The Statistics Canada study also confirmed that some occupations are more prone to workplace violence than others. Social assistance and healthcare workers, along with those employed in accommodation and food services occupations were particularly prone to acts of violence in their workplaces.
Those who are victimized by violence in the workplace are treated differently than those who suffer violent acts outside of the workplace in that any physical or psychological/emotional injury, and any lost earnings due to absence from work, as a consequence of violence is compensable under the workers' compensation system. Workers' compensation is a legislatively-mandated no-fault insurance program that pays for medical and vocational rehabilitation, and provides wage loss payments, for workers who are disabled as a result of a work-related injury or disease.
As a workers' compensation issue, policy makers have an interest in understanding the causes and consequences of incidents of workplace violence. This understanding may lead workers' compensation authorities to strategies for preventing workplace violence, and for limiting the disabling consequences, including time lost from work. The primary incentive for workers' compensation authorities to better understand violence at work is certainly to protect workers. However, there is also a financial incentive. Clearly, there are no financial costs to the workers' compensation system if violence can be prevented. As well, even when a violent act does occur, encouraging and facilitating a timely return to work will reduce the costs to the workers' compensation system of income replacement benefits.

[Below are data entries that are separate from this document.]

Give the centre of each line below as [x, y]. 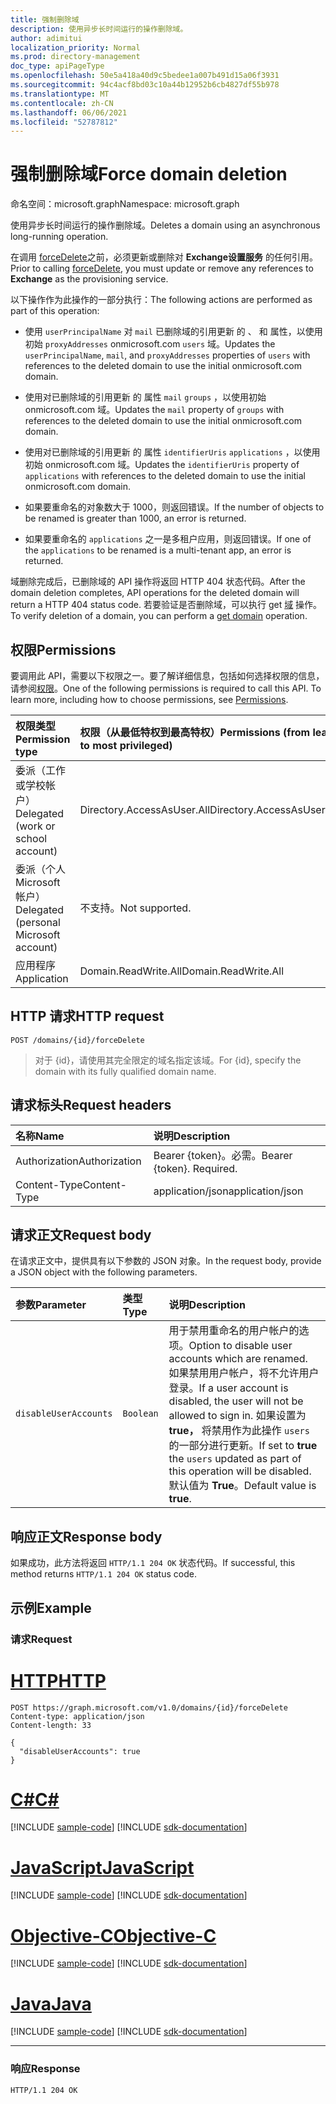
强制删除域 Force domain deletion [149, 174]
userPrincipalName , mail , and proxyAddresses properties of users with [167, 355]
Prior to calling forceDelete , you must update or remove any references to [162, 268]
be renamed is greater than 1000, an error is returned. [135, 518]
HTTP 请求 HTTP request [87, 1016]
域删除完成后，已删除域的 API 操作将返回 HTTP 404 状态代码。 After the [158, 582]
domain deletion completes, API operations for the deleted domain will [155, 593]
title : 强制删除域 [45, 19]
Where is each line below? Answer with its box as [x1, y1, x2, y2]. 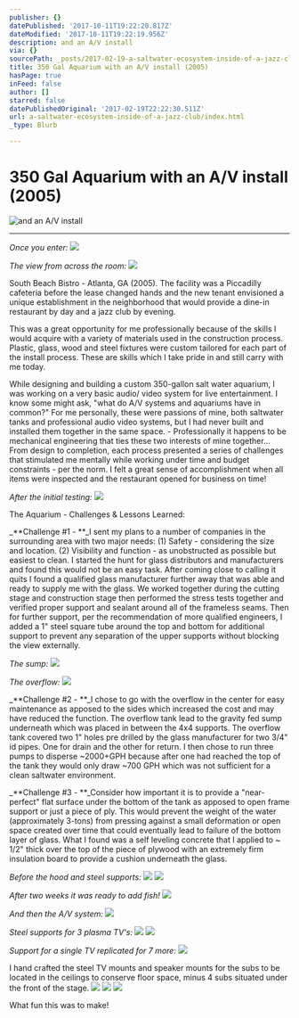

While a number of previous studies have documented the frequency of acts of workplace violence and some of the consequences for its victims, there has been very little work on a key driver of the financial costs of workplace violence--the duration of absence from work resulting from the disabling consequences of violent acts. Based upon data on injuries resulting from workplace violence between 1996 and 1999, drawn from the administrative records of the Ontario Workplace Safety & Insurance Board (WSIB), this paper provides estimates of the determinants of time lost from work following an act of workplace violence. Importantly, we control for unobserved heterogeneity that may bias parameter estimates of the duration models. We find that when unobserved heterogeneity is included in the specification of the hazard model, some of the estimates for high-risk occupations (e.g., nursing and police officers) differ substantially from their counterparts in a specification without unobserved heterogeneity. This suggests that the unobserved factors, such as stress and psychological problems, might also have a large impact on the estimates.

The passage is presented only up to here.